#LockdownDiary – One of many – Day 103
The idea of a collection of daily words describing how you felt for 30 days of social distancing and isolation feels really meaningful to me and something that I think I’d really appreciate having in 10 years. Think outside the box of what you might typically write!— NaNoWriMo (@NaNoWriMo) March 31, 2020
I snap a photo of our glasses together, brimming with the golden brown liquids inside. I take a sip and sigh.
‘It’s been so long.’
‘Yeah…,’ my partner agrees quietly.
I turn my head to the side where the road is and beyond a the house with a stone wall and ivy climbing to the roof. There are flowers in pots by the windows, purple and blue. The grass verge at the front is messy, uncut and unruly.

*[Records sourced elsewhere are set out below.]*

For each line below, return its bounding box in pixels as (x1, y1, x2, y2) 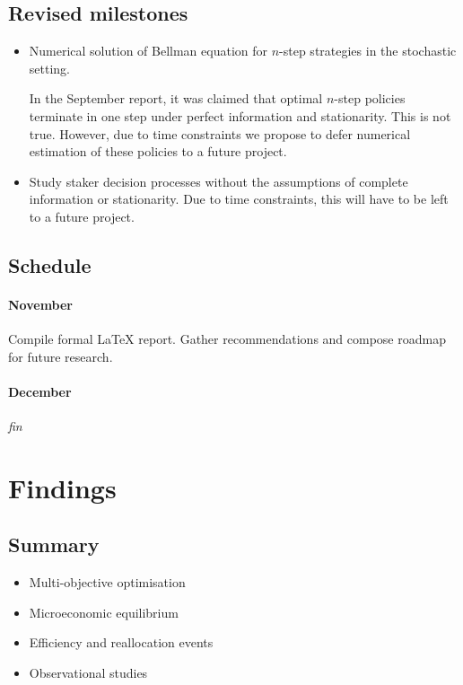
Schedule (8, 250, 92, 278)
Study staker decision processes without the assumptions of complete (29, 171, 408, 190)
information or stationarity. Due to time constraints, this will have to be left (29, 189, 449, 208)
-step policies (334, 89, 406, 108)
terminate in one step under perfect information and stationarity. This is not (29, 106, 451, 125)
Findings (8, 469, 117, 505)
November (8, 294, 74, 313)
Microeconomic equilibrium (29, 602, 179, 621)
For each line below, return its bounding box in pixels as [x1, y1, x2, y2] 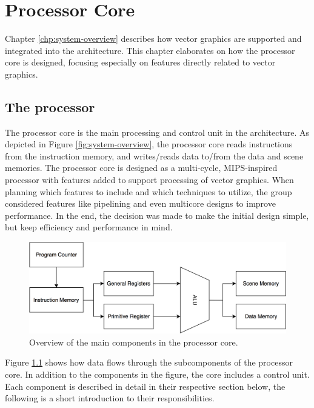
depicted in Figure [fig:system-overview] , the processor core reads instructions [5, 138, 293, 150]
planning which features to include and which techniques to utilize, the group [5, 185, 292, 198]
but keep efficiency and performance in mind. [5, 221, 173, 233]
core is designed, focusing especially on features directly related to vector [5, 56, 276, 69]
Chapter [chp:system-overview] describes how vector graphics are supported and [5, 32, 302, 45]
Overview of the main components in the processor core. [29, 335, 238, 348]
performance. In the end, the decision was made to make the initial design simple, [5, 209, 309, 221]
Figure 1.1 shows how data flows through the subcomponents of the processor [5, 356, 293, 369]
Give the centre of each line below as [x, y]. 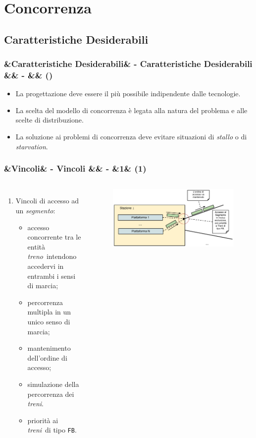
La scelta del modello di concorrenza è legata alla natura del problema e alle [131, 110]
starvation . [32, 146]
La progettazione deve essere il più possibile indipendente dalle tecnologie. [128, 94]
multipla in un [49, 312]
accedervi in [46, 266]
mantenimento [49, 348]
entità [36, 246]
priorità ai [43, 420]
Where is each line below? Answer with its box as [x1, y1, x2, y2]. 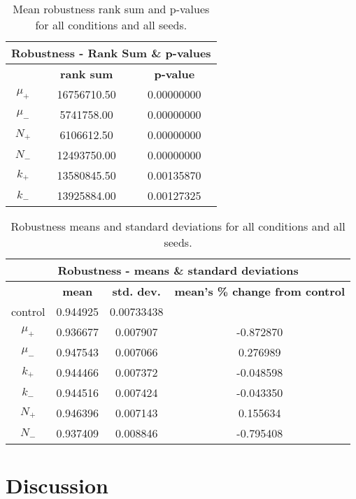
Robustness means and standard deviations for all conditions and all [10, 218, 346, 234]
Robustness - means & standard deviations [57, 262, 299, 278]
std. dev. [112, 283, 161, 299]
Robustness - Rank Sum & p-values [11, 45, 211, 61]
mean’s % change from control [174, 283, 346, 299]
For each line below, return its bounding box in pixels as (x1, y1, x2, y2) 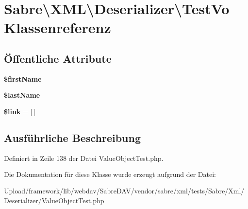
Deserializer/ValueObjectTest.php (4, 195, 104, 205)
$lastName (4, 90, 40, 100)
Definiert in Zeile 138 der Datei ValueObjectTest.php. (4, 153, 164, 163)
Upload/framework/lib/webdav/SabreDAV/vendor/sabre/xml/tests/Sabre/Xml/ (4, 185, 245, 195)
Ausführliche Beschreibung (4, 130, 141, 145)
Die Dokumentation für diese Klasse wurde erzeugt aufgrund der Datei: (4, 169, 216, 179)
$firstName (4, 73, 42, 84)
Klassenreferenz (4, 17, 111, 37)
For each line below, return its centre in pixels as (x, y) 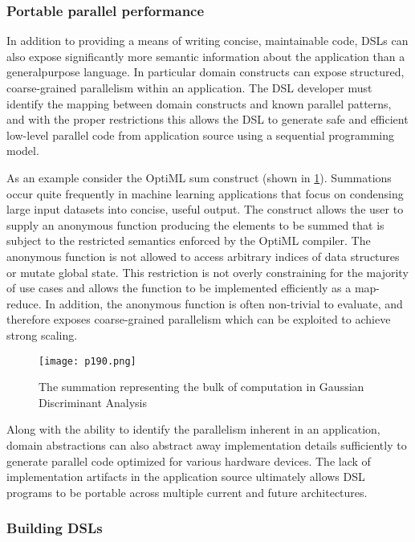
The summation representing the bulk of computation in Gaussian (201, 387)
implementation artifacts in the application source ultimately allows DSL (186, 477)
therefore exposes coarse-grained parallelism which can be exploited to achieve (199, 319)
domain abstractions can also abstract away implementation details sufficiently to (207, 444)
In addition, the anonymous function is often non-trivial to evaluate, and (224, 303)
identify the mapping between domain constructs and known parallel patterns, (199, 103)
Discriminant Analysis (93, 402)
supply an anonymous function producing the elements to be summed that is (195, 224)
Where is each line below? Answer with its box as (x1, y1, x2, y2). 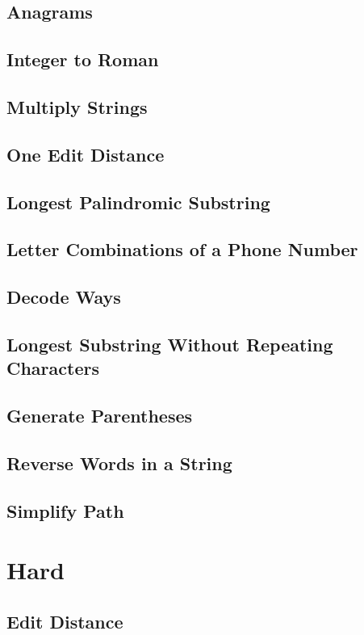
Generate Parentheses (6, 403, 193, 428)
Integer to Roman (6, 47, 159, 72)
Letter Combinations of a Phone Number (6, 237, 358, 262)
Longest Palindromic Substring (6, 189, 270, 214)
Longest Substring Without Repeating (6, 331, 333, 356)
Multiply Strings (6, 94, 148, 119)
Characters (6, 355, 99, 381)
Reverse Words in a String (6, 450, 232, 475)
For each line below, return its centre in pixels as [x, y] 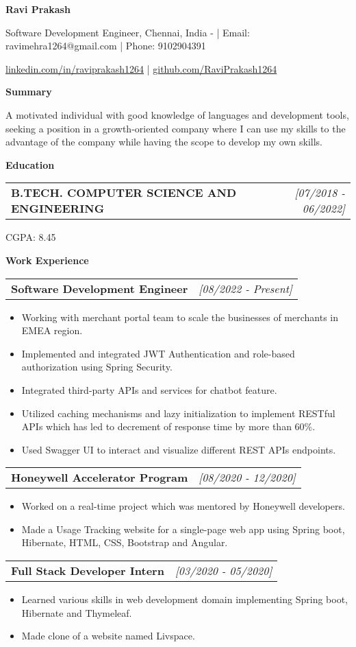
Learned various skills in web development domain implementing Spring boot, [185, 599]
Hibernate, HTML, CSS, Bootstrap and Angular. [125, 542]
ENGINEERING [58, 209]
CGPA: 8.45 [31, 237]
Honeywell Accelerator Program [100, 478]
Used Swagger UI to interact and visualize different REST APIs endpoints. [179, 449]
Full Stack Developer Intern [88, 571]
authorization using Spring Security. [97, 367]
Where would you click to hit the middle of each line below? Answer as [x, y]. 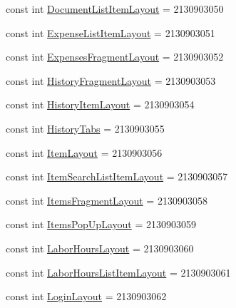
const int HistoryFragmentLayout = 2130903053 [111, 80]
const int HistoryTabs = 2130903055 [85, 128]
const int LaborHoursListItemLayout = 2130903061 [118, 272]
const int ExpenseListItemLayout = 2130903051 [111, 32]
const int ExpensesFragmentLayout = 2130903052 [115, 57]
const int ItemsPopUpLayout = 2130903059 [101, 224]
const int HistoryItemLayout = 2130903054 [100, 104]
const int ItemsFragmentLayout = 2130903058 [107, 200]
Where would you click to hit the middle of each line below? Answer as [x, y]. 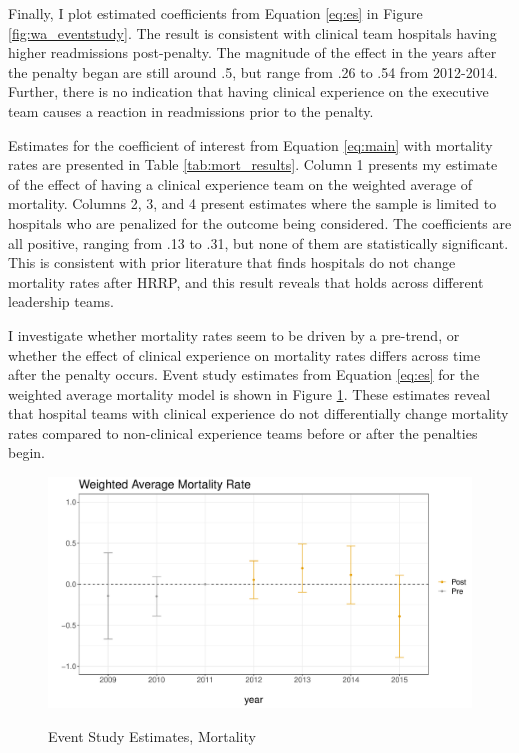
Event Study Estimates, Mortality [152, 735]
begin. [26, 452]
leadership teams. [61, 301]
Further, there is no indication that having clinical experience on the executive [248, 91]
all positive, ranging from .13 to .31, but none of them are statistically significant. [258, 242]
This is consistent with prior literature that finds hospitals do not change [232, 262]
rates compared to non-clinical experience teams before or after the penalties [243, 432]
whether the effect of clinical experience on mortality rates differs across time [244, 354]

I take a deep breath, my soul quivering. It is easy to ignore the low drone of the A-road just beyond this otherwise idyllic village. They even have a village store, the sign freshly painted in glossy white, the letters bold and black against the pale background.
It’s been a good day, I think. And this is the perfect ending to it.

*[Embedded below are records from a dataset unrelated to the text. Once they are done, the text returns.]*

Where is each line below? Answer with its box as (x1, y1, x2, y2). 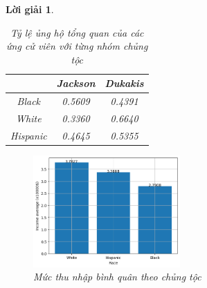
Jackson (56, 76, 96, 90)
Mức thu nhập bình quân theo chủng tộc (33, 269, 201, 284)
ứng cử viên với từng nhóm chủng (6, 39, 148, 53)
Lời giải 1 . (6, 2, 54, 16)
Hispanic (10, 128, 47, 142)
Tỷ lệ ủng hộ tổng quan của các (10, 25, 144, 39)
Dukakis (105, 76, 144, 90)
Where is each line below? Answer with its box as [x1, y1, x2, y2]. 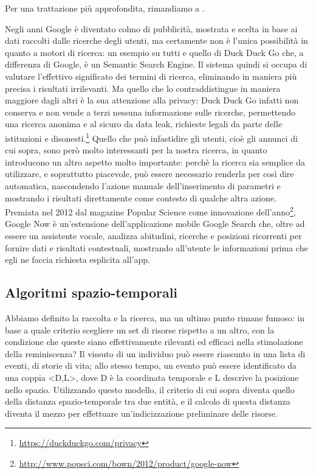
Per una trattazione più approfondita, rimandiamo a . [5, 2, 205, 14]
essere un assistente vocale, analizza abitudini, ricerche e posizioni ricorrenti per [5, 229, 302, 242]
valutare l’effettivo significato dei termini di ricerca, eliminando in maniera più [5, 69, 297, 82]
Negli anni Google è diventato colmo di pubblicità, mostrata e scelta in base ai [5, 22, 298, 35]
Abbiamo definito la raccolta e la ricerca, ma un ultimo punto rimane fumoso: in [5, 311, 304, 324]
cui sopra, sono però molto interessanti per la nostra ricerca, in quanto [5, 144, 267, 156]
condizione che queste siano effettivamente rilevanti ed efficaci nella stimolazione [5, 335, 303, 348]
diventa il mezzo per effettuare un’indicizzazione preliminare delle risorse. [5, 406, 278, 419]
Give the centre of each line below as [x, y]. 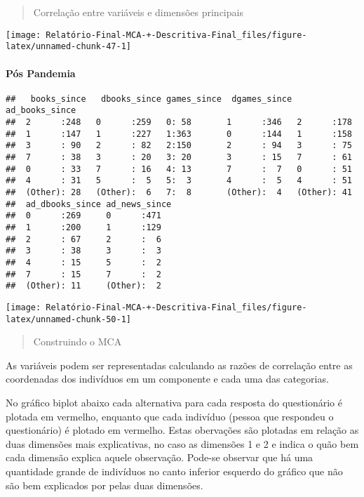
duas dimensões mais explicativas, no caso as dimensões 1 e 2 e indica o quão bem [182, 443]
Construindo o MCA [77, 342]
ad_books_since [41, 111]
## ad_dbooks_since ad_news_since [89, 204]
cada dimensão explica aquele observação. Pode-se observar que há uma [160, 457]
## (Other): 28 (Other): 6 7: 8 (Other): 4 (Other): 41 [179, 192]
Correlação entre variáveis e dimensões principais [138, 12]
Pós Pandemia [41, 73]
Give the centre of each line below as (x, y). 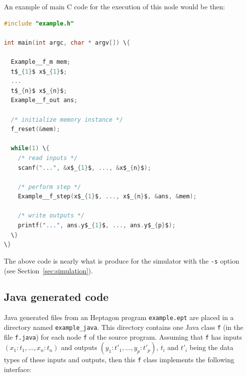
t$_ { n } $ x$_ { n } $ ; (39, 91)
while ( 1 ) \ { (30, 148)
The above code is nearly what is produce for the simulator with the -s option (122, 260)
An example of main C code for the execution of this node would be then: (115, 6)
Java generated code (56, 297)
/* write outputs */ (51, 216)
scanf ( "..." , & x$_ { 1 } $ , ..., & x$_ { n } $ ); (84, 168)
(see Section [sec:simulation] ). (48, 270)
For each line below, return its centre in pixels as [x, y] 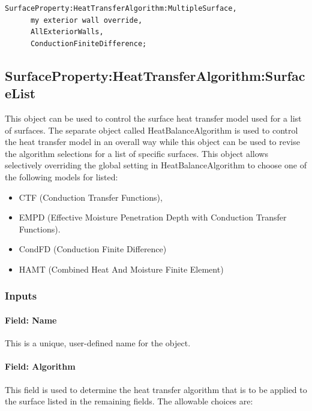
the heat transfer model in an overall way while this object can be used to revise [152, 142]
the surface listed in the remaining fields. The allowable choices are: [129, 401]
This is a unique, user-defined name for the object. [98, 343]
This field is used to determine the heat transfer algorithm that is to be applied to [156, 389]
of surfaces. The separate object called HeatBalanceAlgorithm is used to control [151, 130]
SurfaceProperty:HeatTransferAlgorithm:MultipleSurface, [121, 8]
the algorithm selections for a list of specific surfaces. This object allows [136, 153]
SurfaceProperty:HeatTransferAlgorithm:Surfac [155, 75]
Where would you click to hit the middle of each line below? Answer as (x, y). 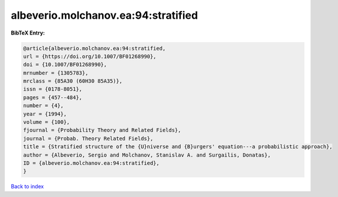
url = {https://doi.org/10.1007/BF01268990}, (90, 56)
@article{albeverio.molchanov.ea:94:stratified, (94, 48)
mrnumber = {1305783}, (56, 73)
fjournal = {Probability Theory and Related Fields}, (102, 130)
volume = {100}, (47, 122)
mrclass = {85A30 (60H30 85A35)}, (73, 81)
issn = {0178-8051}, (53, 89)
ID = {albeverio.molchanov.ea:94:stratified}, (91, 163)
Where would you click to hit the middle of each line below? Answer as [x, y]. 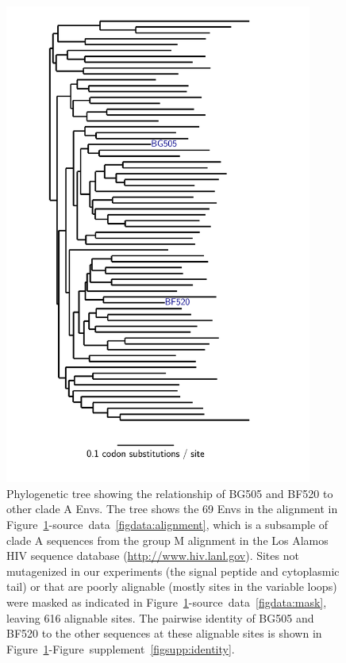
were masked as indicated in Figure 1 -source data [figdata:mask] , [167, 602]
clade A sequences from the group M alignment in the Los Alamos [167, 540]
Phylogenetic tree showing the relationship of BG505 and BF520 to [170, 493]
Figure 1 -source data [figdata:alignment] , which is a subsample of [167, 524]
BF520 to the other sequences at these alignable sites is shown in [164, 633]
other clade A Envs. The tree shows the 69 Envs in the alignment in [172, 509]
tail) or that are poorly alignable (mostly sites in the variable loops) [172, 586]
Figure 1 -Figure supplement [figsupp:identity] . [121, 648]
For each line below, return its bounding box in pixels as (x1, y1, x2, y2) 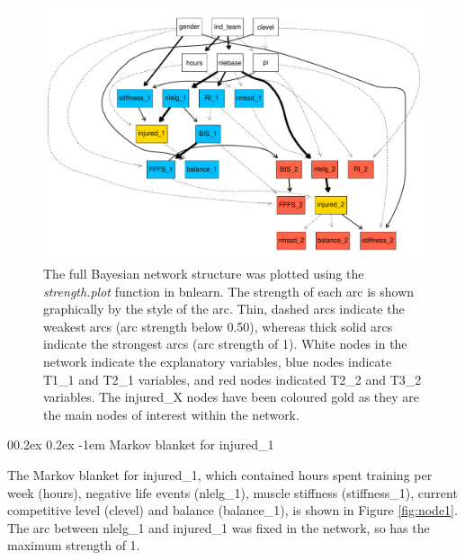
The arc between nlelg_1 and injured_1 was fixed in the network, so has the (7, 518, 430, 537)
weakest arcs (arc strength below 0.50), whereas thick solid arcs (43, 316, 393, 335)
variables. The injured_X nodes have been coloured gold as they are (43, 387, 420, 406)
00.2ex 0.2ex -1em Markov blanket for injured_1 (7, 435, 274, 454)
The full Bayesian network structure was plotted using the (43, 263, 364, 282)
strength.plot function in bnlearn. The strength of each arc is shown (43, 281, 415, 300)
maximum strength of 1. (7, 536, 140, 555)
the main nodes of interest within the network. (43, 404, 300, 423)
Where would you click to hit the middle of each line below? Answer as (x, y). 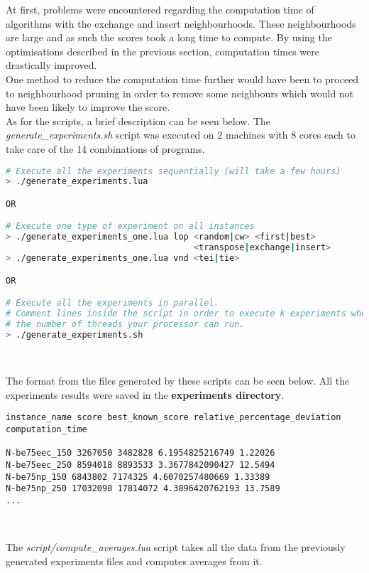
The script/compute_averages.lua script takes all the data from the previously (176, 547)
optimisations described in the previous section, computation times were (163, 51)
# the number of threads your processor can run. (125, 324)
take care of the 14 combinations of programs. (105, 148)
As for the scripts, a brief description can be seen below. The (138, 121)
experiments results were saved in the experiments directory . (145, 394)
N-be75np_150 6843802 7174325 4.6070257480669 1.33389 (138, 477)
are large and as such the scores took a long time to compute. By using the (169, 37)

We drove along quiet roads in the morning, meandering our ways through the back lanes of North Somerset and Wiltshire to reach a sleepy village at the northern edge of the Cranborne Chase AONB. I walked here with a friend nearly a year ago, the memories of that walk etched so deeply in my memories, they still make me quiver. We traipsed for hours in the countryside without seeing another soul, dipping down into the valleys below the hills where we trod for refreshments in pubs. We dipped into river, refreshing our souls and bodies into their cool waters. We laid our head down in fields and forests we shared with bucks and does, our eyes glowing with the fire of each sunsets we witnessed.
The world was different then. Hopping into a train to meet up was an easy thing, dipping in and out of pubs and cafés to ask for a pint or a coffee and a refill of our water bottles was not something to plan.
My hand reaches for a warm chip in the bowl in the middle of the table. Hot to the touch, it nearly burns my tongue but I do not care. I am sitting at a pub, at the end of a long walk on a Saturday, and it feels a little bit like life again.
We had not intended to stop at the pub. When they re-opened we both agreed not to go, but here, in the later afternoon haze, our bodies spent from the walk and not quite enough water, it was a matter of fact to sit at this table outside this pub.
A member of staff had disinfected it before our eyes as we approached. Cocooned in a two metres wide bubble marked by black and yellow tape, we sat down, not thinking about the consequences. We squirted hand gel into our palms, a gesture that is becoming too familiar, the smell of the particular brand we have been using a part our olfactory memory now. Another member of staff came to take out order, a sign at the door ordering us to wait outside.
I take another sip of my ale, the liquid tasting better in this setting than it would have in a bottle in my house. Locals come and go, shouting at one another across the distances marked on the ground. A man swigs the last of his whiskey glass into his mouth before continuing his conversation.
‘She’s a weird one,’ he comments about a girl I do not know but instantly like.
‘Don’t say that,’ the woman interjects.
‘Well she is,’ he insists as they walk away, peace returning to the village, the drone of the A road audible once more.
My partner calls the pub from her cellphone to ask for the bill, the members of staff too busy inside to patrol the outside tables at regular interval. I step into the entrance of the pub, the card machine losing connection if it gets out. I tap my card as quickly as I can on the screen and step out, waiting for confirmation the payment has gone through.
We sling our backpacks on our shoulders again. ‘The river route or the road one?’
‘The river route.’
It is an easy answer, one that doesn’t require any thought even though the light is beginning to fade. We still have a couple of hours of daylight ahead of us. We find the river easily, the air a little cooler by its side. We duck under the A-road, motor vehicles unaware of what lay beneath their wheels, and leave it behind, bleating sheep gradually getting louder around us.
Through nettles and overgrown paths, we carry on until we run out of path and have to join the asphalt again. We tread it quietly, our steps taking to the middle of the road. We pass houses, conversations dipping as people see us pass, an unusual sight in their quiet rural escape.
We reach the car, drink from the water bottle I left there on purpose, and start our journey back. The sun is dipping below the horizon, blinding our eyes to the road ahead. I dip my head out of the window, repeating over and over ‘you’re okay. You’re okay. You’re okay,’ to my partner who can barely see the road through the glare of the windscreen.